Es por eso que es inexcusable no realizar análisis de política fiscal mediante la utilización de indicadores estructurales. Estos indicadores sobrepasan a los convencionales porque exponen la verdadera situación fiscal producto de las decisiones discrecionales del gobierno. Para mi caso, los cálculos correspondientes arrojan que el déficit fiscal es de naturaleza estructural y ha sido así desde 1991. Esta herramienta analítica permitiría al gobierno tomar medidas correctivas de carácter estructural necesarias en aras de mejorar la salud de las finanzas públicas, situación que hoy no se aprecia mediante el cálculo de indicadores convencionales.

Ahora vivimos en un momento en donde las décadas de falta de información cobran su peso y los errores ciegos acortan el espacio de maniobra fiscal de nuestros próximos actores políticos; desde Zapote hasta Cuesta de Moras. Reitero, ameritan medidas correctivas estructurales y estas no son ni han sido negociables desde 1991. Cualquier medida pusilánime de corto plazo como mera contención del gasto o aumento pertinaz de impuestos va a sanar momentáneamente la situación, pero no va a solucionar el problema de fondo. Como he dicho anteriormente, el síntoma es fácilmente detectable pero sigue sin ser percibido públicamente por las autoridades económicas. Es cuestión de medir estructuralmente el balance final del gobierno central.

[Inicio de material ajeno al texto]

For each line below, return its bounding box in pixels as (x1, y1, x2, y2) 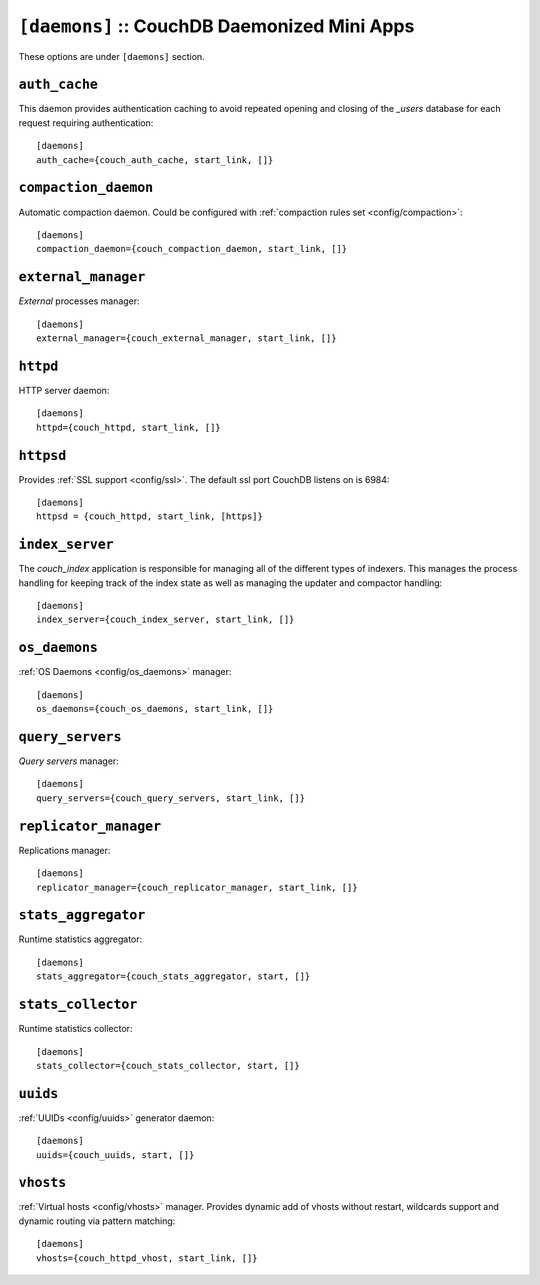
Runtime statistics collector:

Teniendo presente lo discutido, me parece que hemos desperdiciado una campaña política al no discutir profundamente cuales cambios estructurales queremos como país. Era completamente factible haber debatido el dónde, cómo y en cuánto recortar gastos estructurales; al igual que argumentar en cuánto y sobre quiénes aumentar las tasas impositiva. Dejamos desaprovechar la plataforma para dialogar técnicamente sobre lo que apreciamos y la importancia de mejorarlo; sea el caso de salud, educación, infraestructura, seguridad y ambiente. Perdimos la oportunidad de conversar inteligentemente sobre una solución nacional acerca de cuáles gastos delegar al sector privado y evolucionar como república. Hemos perdido la oportunidad de rediseñar nuestro gobierno, y eso, nos deja ciegos en medio de tuertos.